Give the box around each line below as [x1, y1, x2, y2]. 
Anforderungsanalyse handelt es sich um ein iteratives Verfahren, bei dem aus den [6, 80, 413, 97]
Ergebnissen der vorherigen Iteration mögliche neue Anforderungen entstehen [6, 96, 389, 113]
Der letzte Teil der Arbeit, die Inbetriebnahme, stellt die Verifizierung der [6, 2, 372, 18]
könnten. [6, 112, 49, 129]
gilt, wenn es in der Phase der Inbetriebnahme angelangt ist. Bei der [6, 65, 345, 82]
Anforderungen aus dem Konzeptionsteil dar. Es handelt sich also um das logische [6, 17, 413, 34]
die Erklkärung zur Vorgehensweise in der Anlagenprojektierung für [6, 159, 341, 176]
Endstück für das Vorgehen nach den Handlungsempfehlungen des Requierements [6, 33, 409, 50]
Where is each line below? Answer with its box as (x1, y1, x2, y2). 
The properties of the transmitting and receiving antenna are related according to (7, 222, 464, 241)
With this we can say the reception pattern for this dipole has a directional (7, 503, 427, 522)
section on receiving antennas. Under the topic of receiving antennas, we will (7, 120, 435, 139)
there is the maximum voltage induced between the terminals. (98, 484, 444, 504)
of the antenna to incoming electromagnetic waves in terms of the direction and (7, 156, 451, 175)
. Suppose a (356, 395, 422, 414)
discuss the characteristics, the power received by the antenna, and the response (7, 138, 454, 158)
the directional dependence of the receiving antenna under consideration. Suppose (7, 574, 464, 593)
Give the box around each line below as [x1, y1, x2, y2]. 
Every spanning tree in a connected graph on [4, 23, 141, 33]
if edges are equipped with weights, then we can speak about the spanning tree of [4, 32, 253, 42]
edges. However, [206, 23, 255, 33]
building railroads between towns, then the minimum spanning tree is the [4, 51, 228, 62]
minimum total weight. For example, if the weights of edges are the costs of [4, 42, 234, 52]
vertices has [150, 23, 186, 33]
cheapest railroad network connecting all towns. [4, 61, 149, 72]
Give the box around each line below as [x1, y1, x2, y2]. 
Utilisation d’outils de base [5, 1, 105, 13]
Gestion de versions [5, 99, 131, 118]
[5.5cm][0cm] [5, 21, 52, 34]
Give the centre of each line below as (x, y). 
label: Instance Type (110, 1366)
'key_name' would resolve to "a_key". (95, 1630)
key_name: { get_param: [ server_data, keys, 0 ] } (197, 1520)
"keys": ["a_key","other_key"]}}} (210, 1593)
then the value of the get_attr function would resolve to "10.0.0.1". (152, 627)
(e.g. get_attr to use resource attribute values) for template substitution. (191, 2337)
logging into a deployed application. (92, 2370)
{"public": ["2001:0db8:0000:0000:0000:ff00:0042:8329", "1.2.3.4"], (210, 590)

Instructions to follow
Return the full listing, word for word.

Output for this exercise
Give the box around each line below as [x1, y1, x2, y2]. 
Anforderungsanalyse handelt es sich um ein iteratives Verfahren, bei dem aus den [6, 80, 413, 97]
Ergebnissen der vorherigen Iteration mögliche neue Anforderungen entstehen [6, 96, 389, 113]
Der letzte Teil der Arbeit, die Inbetriebnahme, stellt die Verifizierung der [6, 2, 372, 18]
könnten. [6, 112, 49, 129]
gilt, wenn es in der Phase der Inbetriebnahme angelangt ist. Bei der [6, 65, 345, 82]
Anforderungen aus dem Konzeptionsteil dar. Es handelt sich also um das logische [6, 17, 413, 34]
die Erklkärung zur Vorgehensweise in der Anlagenprojektierung für [6, 159, 341, 176]
Endstück für das Vorgehen nach den Handlungsempfehlungen des Requierements [6, 33, 409, 50]
Where is each line below? Answer with its box as (x1, y1, x2, y2). 
The properties of the transmitting and receiving antenna are related according to (7, 222, 464, 241)
With this we can say the reception pattern for this dipole has a directional (7, 503, 427, 522)
section on receiving antennas. Under the topic of receiving antennas, we will (7, 120, 435, 139)
there is the maximum voltage induced between the terminals. (98, 484, 444, 504)
of the antenna to incoming electromagnetic waves in terms of the direction and (7, 156, 451, 175)
. Suppose a (356, 395, 422, 414)
discuss the characteristics, the power received by the antenna, and the response (7, 138, 454, 158)
the directional dependence of the receiving antenna under consideration. Suppose (7, 574, 464, 593)
Give the box around each line below as [x1, y1, x2, y2]. 
Every spanning tree in a connected graph on [4, 23, 141, 33]
if edges are equipped with weights, then we can speak about the spanning tree of [4, 32, 253, 42]
edges. However, [206, 23, 255, 33]
building railroads between towns, then the minimum spanning tree is the [4, 51, 228, 62]
minimum total weight. For example, if the weights of edges are the costs of [4, 42, 234, 52]
vertices has [150, 23, 186, 33]
cheapest railroad network connecting all towns. [4, 61, 149, 72]
Give the box around each line below as [x1, y1, x2, y2]. 
Utilisation d’outils de base [5, 1, 105, 13]
Gestion de versions [5, 99, 131, 118]
[5.5cm][0cm] [5, 21, 52, 34]
Give the centre of each line below as (x, y). 
label: Instance Type (110, 1366)
'key_name' would resolve to "a_key". (95, 1630)
key_name: { get_param: [ server_data, keys, 0 ] } (197, 1520)
"keys": ["a_key","other_key"]}}} (210, 1593)
then the value of the get_attr function would resolve to "10.0.0.1". (152, 627)
(e.g. get_attr to use resource attribute values) for template substitution. (191, 2337)
logging into a deployed application. (92, 2370)
{"public": ["2001:0db8:0000:0000:0000:ff00:0042:8329", "1.2.3.4"], (210, 590)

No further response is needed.